**WHAT YOU WILL DO:** Set down every record below exactly as it stands, minus the pictures.

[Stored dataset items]

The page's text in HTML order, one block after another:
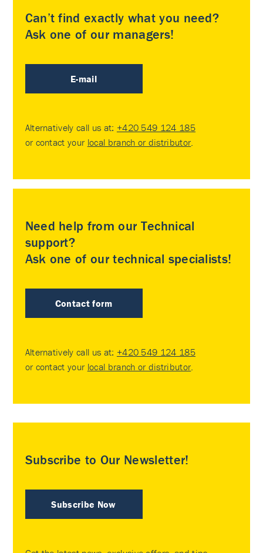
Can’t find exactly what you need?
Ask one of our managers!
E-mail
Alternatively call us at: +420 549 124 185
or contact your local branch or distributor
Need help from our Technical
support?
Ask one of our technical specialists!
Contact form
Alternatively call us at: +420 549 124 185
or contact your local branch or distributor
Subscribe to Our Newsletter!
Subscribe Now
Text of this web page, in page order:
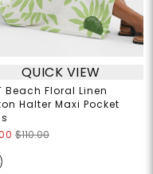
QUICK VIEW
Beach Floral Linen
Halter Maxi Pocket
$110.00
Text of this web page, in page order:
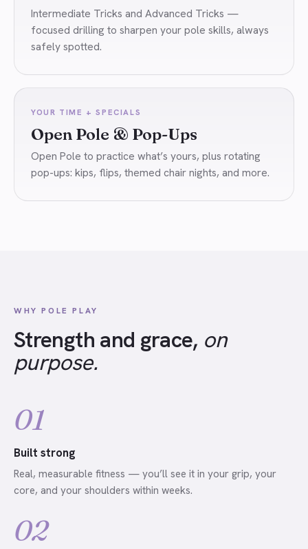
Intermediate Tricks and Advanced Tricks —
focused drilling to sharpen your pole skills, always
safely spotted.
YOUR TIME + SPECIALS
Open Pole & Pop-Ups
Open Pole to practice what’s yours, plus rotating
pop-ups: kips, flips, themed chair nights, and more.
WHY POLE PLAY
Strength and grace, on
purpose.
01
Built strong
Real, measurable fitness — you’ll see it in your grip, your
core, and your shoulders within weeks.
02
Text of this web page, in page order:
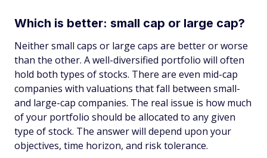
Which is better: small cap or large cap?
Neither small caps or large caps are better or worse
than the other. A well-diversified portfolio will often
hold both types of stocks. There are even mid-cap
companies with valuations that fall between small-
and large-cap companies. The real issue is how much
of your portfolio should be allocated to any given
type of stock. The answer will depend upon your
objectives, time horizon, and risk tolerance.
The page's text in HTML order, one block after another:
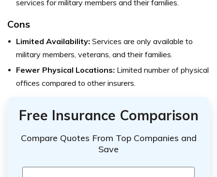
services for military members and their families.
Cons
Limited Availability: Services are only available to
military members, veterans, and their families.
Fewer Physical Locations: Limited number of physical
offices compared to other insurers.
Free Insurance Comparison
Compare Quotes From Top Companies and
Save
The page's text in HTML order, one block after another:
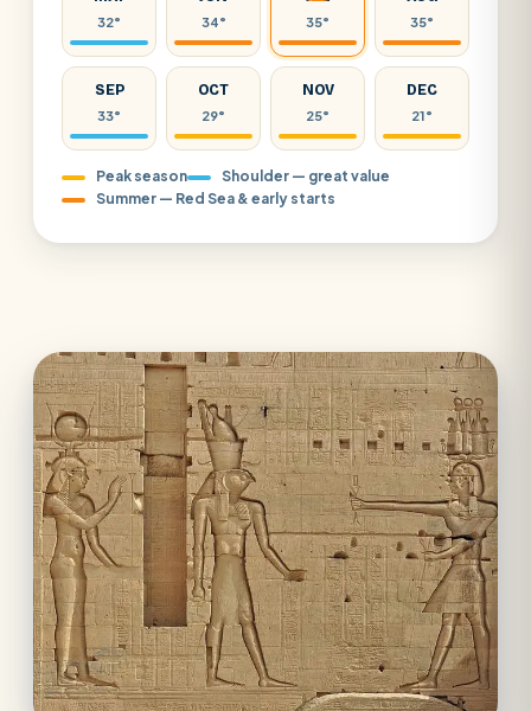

**EXERCISE RESPONSE:**
The page's text in HTML order, one block after another:
Can’t find exactly what you need?
Ask one of our managers!
E-mail
Alternatively call us at: +420 549 124 185
or contact your local branch or distributor
Need help from our Technical
support?
Ask one of our technical specialists!
Contact form
Alternatively call us at: +420 549 124 185
or contact your local branch or distributor
Subscribe to Our Newsletter!
Subscribe Now
Text of this web page, in page order:
QUICK VIEW
Beach Floral Linen
Halter Maxi Pocket
$110.00
Text of this web page, in page order:
Intermediate Tricks and Advanced Tricks —
focused drilling to sharpen your pole skills, always
safely spotted.
YOUR TIME + SPECIALS
Open Pole & Pop-Ups
Open Pole to practice what’s yours, plus rotating
pop-ups: kips, flips, themed chair nights, and more.
WHY POLE PLAY
Strength and grace, on
purpose.
01
Built strong
Real, measurable fitness — you’ll see it in your grip, your
core, and your shoulders within weeks.
02
Text of this web page, in page order:
Which is better: small cap or large cap?
Neither small caps or large caps are better or worse
than the other. A well-diversified portfolio will often
hold both types of stocks. There are even mid-cap
companies with valuations that fall between small-
and large-cap companies. The real issue is how much
of your portfolio should be allocated to any given
type of stock. The answer will depend upon your
objectives, time horizon, and risk tolerance.
The page's text in HTML order, one block after another:
services for military members and their families.
Cons
Limited Availability: Services are only available to
military members, veterans, and their families.
Fewer Physical Locations: Limited number of physical
offices compared to other insurers.
Free Insurance Comparison
Compare Quotes From Top Companies and
Save
The page's text in HTML order, one block after another:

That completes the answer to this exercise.